1. [Light]. ‘Father’ of Eliphal, one of the mighty men of David’s military forces. (1Ch 11:26, 35) Ur appears to be the same person as Ahasbai.​—2Sa 23:34.

2. “Ur of the Chaldeans,” the city in Mesopotamia where Abram’s (Abraham’s) brother Haran (and likely Abraham himself) was born. (Ge 11:28; Ac 7:2, 4) Jehovah appeared to Abraham and directed him to leave Ur. The Bible, crediting Terah with the move because he was the family head, says that Terah took his son Abraham, his daughter-in-law Sarah, and his grandson Lot, moving from Ur to Haran.​—Ge 11:31; 12:1; Ne 9:7.

Usually Ur is identified with Muqaiyir, which is W of the present bed of the Euphrates and some 240 km (150 mi) SE of Babylon.

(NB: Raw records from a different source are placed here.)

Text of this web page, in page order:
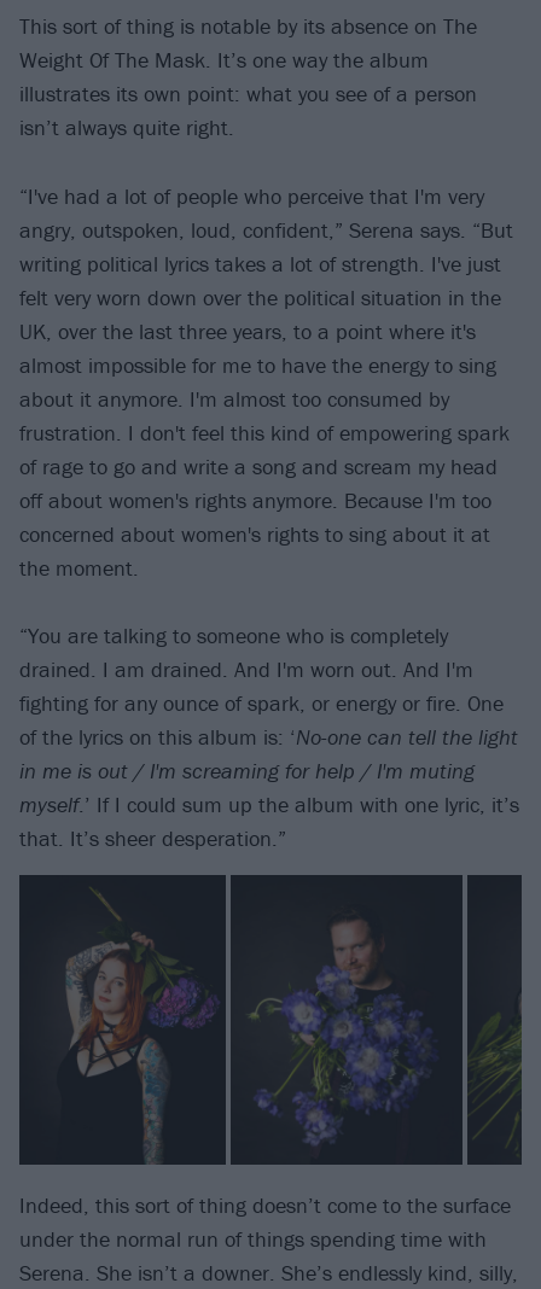
This sort of thing is notable by its absence on The
Weight Of The Mask. It’s one way the album
illustrates its own point: what you see of a person
isn’t always quite right.
“I've had a lot of people who perceive that I'm very
angry, outspoken, loud, confident,” Serena says. “But
writing political lyrics takes a lot of strength. I've just
felt very worn down over the political situation in the
UK, over the last three years, to a point where it's
almost impossible for me to have the energy to sing
about it anymore. I'm almost too consumed by
frustration. I don't feel this kind of empowering spark
of rage to go and write a song and scream my head
off about women's rights anymore. Because I'm too
concerned about women's rights to sing about it at
the moment.
“You are talking to someone who is completely
drained. I am drained. And I'm worn out. And I'm
fighting for any ounce of spark, or energy or fire. One
of the lyrics on this album is: ‘No-one can tell the light
in me is out / I'm screaming for help / I'm muting
myself.’ If I could sum up the album with one lyric, it’s
that. It’s sheer desperation.”
Indeed, this sort of thing doesn’t come to the surface
under the normal run of things spending time with
Serena. She isn’t a downer. She’s endlessly kind, silly,

Ruins there cover an area that is about 910 by 730 m (3,000 by 2,400 ft). Once a center of worship of the moon-god Nanna (or Sin), the site’s most prominent feature is still a temple tower, or ziggurat, some 61 m long, 46 m wide, and 21 m high (200 by 150 by 70 ft).​—PICTURE, Vol. 2, p. 322.

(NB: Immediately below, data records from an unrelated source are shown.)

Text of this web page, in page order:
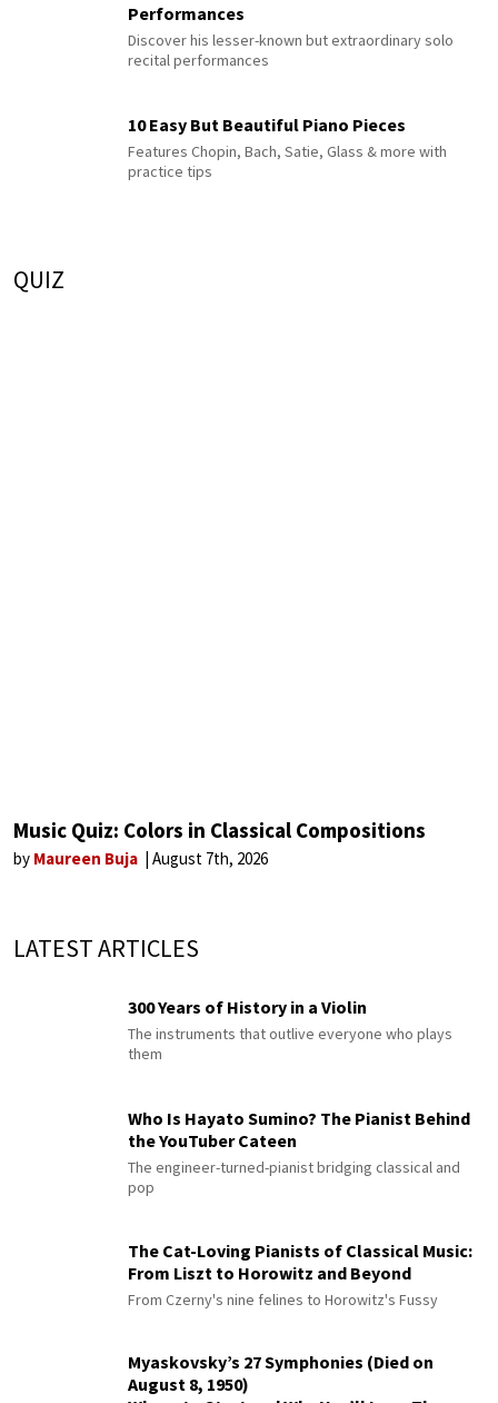
Performances
Discover his lesser-known but extraordinary solo
recital performances
10 Easy But Beautiful Piano Pieces
Features Chopin, Bach, Satie, Glass & more with
practice tips
QUIZ
Music Quiz: Colors in Classical Compositions
by Maureen Buja August 7th, 2026
LATEST ARTICLES
300 Years of History in a Violin
The instruments that outlive everyone who plays
them
Who Is Hayato Sumino? The Pianist Behind
the YouTuber Cateen
The engineer-turned-pianist bridging classical and
pop
The Cat-Loving Pianists of Classical Music:
From Liszt to Horowitz and Beyond
From Czerny's nine felines to Horowitz's Fussy
Myaskovsky’s 27 Symphonies (Died on
August 8, 1950)

Though at present the Euphrates River runs about 16 km (10 mi) E of the site of Ur, evidence indicates that in ancient times the Euphrates ran just W of the city. Historian and geographer Henri Gaubert, in his book Abraham, Loved by God, stated: “At the time of Abram the three great rivers (Karun, Tigris and Euphrates) flowed into the waters of the Persian Gulf by three separate estuaries. It is well to point out here the site of the city of Ur . . . on the left [east] bank of the Euphrates. The Hebrew tribe of Abram, originating in the city-state of Ur, could, in consequence, be perfectly correctly designated by the phrase ‘the people from beyond the river.’”​—1968, p. 8.

Also, a revised and updated edition of Sir Leonard Woolley’s Excavations at Ur shows that the Euphrates was definitely W of Ur. Speaking of Ur’s defenses, it states: “This massive fortification was further strengthened by the fact that the river Euphrates (as can be seen from the sunken line of its old bed) washed the foot of the western rampart while fifty yards from the foot of the eastern rampart there had been dug a broad canal which left the river immediately above the north end of the town, so that on three sides Ur was ringed with a moat.” (Ur ‘of the Chaldees,’ by P. R. S. Moorey, 1982, p. 138) Thus it can be appropriately stated that Jehovah took Abraham “from the other side of the River,” that is, the Euphrates.​—Jos 24:3.

In royal tombs at Ur, excavators have found many objects of gold, silver, lapis lazuli, and other costly materials, as well as indications that early Sumerian kings and queens of the city were buried with their retinue of male and female servants.

Ruins of what appear to be private houses excavated at Ur (suggested by some as belonging to the period between the 20th and 16th centuries B.C.E.) show that they were constructed of brick, were plastered and whitewashed, and had 13 or 14 rooms surrounding a paved courtyard. Among clay tablets found at the site were some used to teach cuneiform writing. Other tablets indicate that students there had multiplication and division tables and worked at square and cube roots. Many of the tablets are business documents.

From excavations at Ur, it thus appears clear that Abraham made notable material sacrifices when leaving that city. But, in faith, the patriarch was “awaiting the city having real foundations, the builder and maker of which city is God.”​—Heb 11:8-10.